PlyHeader(format=<PlyFormat.ASCII: 1>, comment=['made by Greg Turk', 'this file is a cube'], elements=[PlyElement(name='vertex', size=8, properties=[PlyProperty(dtype=PlyPrimitiveType(dtype=dtype('float32')), name='x'), PlyProperty(dtype=PlyPrimitiveType(dtype=dtype('float32')), name='y'), PlyProperty(dtype=PlyPrimitiveType(dtype=dtype('float32')), name='z')]), PlyElement(name='face', size=6, properties=[PlyProperty(dtype=PlyListType(size_type=PlyPrimitiveType(dtype=dtype('uint8')), value_type=PlyPrimitiveType(dtype=dtype('int32'))), name='vertex_index')])])

No for the fun part! The header that we read actually encodes the parser for the rest of the file!

[27]:

pp.pprint(parse_bytes(ply_file, ascii_example))

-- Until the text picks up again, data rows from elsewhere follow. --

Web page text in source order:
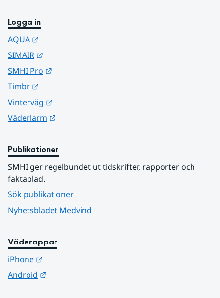
Logga in
AQUA
SIMAIR
SMHI Pro
Timbr
Vinterväg
Väderlarm
Publikationer
SMHI ger regelbundet ut tidskrifter, rapporter och
faktablad.
Sök publikationer
Nyhetsbladet Medvind
Väderappar
iPhone
Android
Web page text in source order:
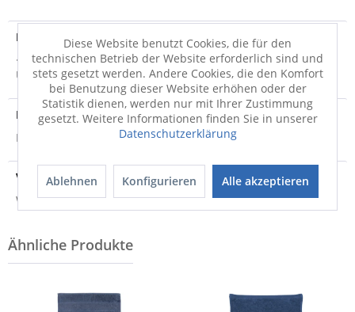
Produktdetails
· nachtblau · 100% Baumwolle · Gewicht in kg /m² ca. 0,520 ·
Uni Material: 100% Baumwollemehr
Produktsicherheit
Produktsicherheit
Versandinfo
Weitere Informationen zum Versand...
Diese Website benutzt Cookies, die für den
technischen Betrieb der Website erforderlich sind und
stets gesetzt werden. Andere Cookies, die den Komfort
bei Benutzung dieser Website erhöhen oder der
Statistik dienen, werden nur mit Ihrer Zustimmung
gesetzt. Weitere Informationen finden Sie in unserer
Datenschutzerklärung
Ablehnen Konfigurieren Alle akzeptieren
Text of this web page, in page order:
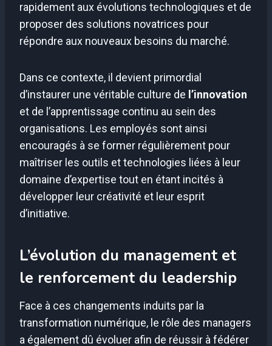
rapidement aux évolutions technologiques et de
proposer des solutions novatrices pour
répondre aux nouveaux besoins du marché.
Dans ce contexte, il devient primordial
d’instaurer une véritable culture de l’innovation
et de l’apprentissage continu au sein des
organisations. Les employés sont ainsi
encouragés à se former régulièrement pour
maîtriser les outils et technologies liées à leur
domaine d’expertise tout en étant incités à
développer leur créativité et leur esprit
d’initiative.
L’évolution du management et
le renforcement du leadership
Face à ces changements induits par la
transformation numérique, le rôle des managers
a également dû évoluer afin de réussir à fédérer
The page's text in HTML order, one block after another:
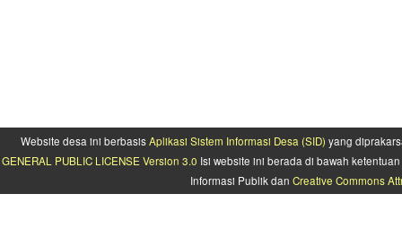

{ 'data': { 'face': [ {'vertex_index': [0, 1, 2, 3]},
                      {'vertex_index': [7, 6, 5, 4]},
                      {'vertex_index': [0, 4, 5, 1]},
                      {'vertex_index': [1, 5, 6, 2]},
                      {'vertex_index': [2, 6, 7, 3]},
                      {'vertex_index': [3, 7, 4, 0]}],
            'vertex': [ {'x': 0.0, 'y': 0.0, 'z': 0.0},
                        {'x': 0.0, 'y': 0.0, 'z': 1.0},
                        {'x': 0.0, 'y': 1.0, 'z': 1.0},
                        {'x': 0.0, 'y': 1.0, 'z': 0.0},
                        {'x': 1.0, 'y': 0.0, 'z': 0.0},
                        {'x': 1.0, 'y': 0.0, 'z': 1.0},
                        {'x': 1.0, 'y': 1.0, 'z': 1.0},
                        {'x': 1.0, 'y': 1.0, 'z': 0.0}]},
  'header': PlyHeader(format=<PlyFormat.ASCII: 1>, comment=['made by Greg Turk', 'this file is a cube'], elements=[PlyElement(name='vertex', size=8, properties=[PlyProperty(dtype=PlyPrimitiveType(dtype=dtype('float32')), name='x'), PlyProperty(dtype=PlyPrimitiveType(dtype=dtype('float32')), name='y'), PlyProperty(dtype=PlyPrimitiveType(dtype=dtype('float32')), name='z')]), PlyElement(name='face', size=6, properties=[PlyProperty(dtype=PlyListType(size_type=PlyPrimitiveType(dtype=dtype('uint8')), value_type=PlyPrimitiveType(dtype=dtype('int32'))), name='vertex_index')])])}

The Stanford Bunny

Now that we have the capability to parse binary PLY files, we can load the Stanford Bunny. For visualisation purposes it helps to know that all faces in this file are triangles.

[28]:

from pathlib import Path

bunny = parse_bytes(ply_file, Path("_static/stanford_bunny.ply").open(mode="rb").read())

[29]:

vertices = bunny["data"]["vertex"].view((np.float32, 3))
triangles = np.array([row["vertex_indices"] for row in bunny["data"]["face"]])

[30]:

from mpl_toolkits import mplot3d
from matplotlib import pyplot as plt
# For interactive use: install ipympl and run:
# %matplotlib widget

[31]:

fig = plt.figure(figsize=(12,12))
ax = plt.axes(projection="3d")
ax.azim = -18
ax.elev = 15
ax.plot_trisurf(*vertices.T[[2,0,1]], triangles=triangles);

Parsing Memory mapped OpenFOAM files

The final example is to read an OpenFOAM file as a memory mapped array. There are some details that need attention.

import mmap
import numpy as np
from byteparsing import parse_bytes
from byteparsing.openfoam import foam_file

f = Path("pipeFlow/1.0/U").open(mode="r+b")
with mmap.mmap(f.fileno(), 0) as mm:
  content = parse_bytes(foam_file, mm)
  result = content["data"]["internalField"]

  <<do work ...>>

  del result
  del content

The content is returned in the form of a nested dictionary. The "internalField" item is a name that one often finds in OpenFOAM files. The result object is a Numpy ndarray created using a np.frombuffer call. Any mutations to the Numpy array are directly reflected on the disk. This means that accessing large amounts of data can be extremely efficient in terms of memory footprint.

The final two del statements are necessary to ensure that no reference to the memory-mapped data outlives the memory map itself, which is closed as soon as we leave the with mmap ... context.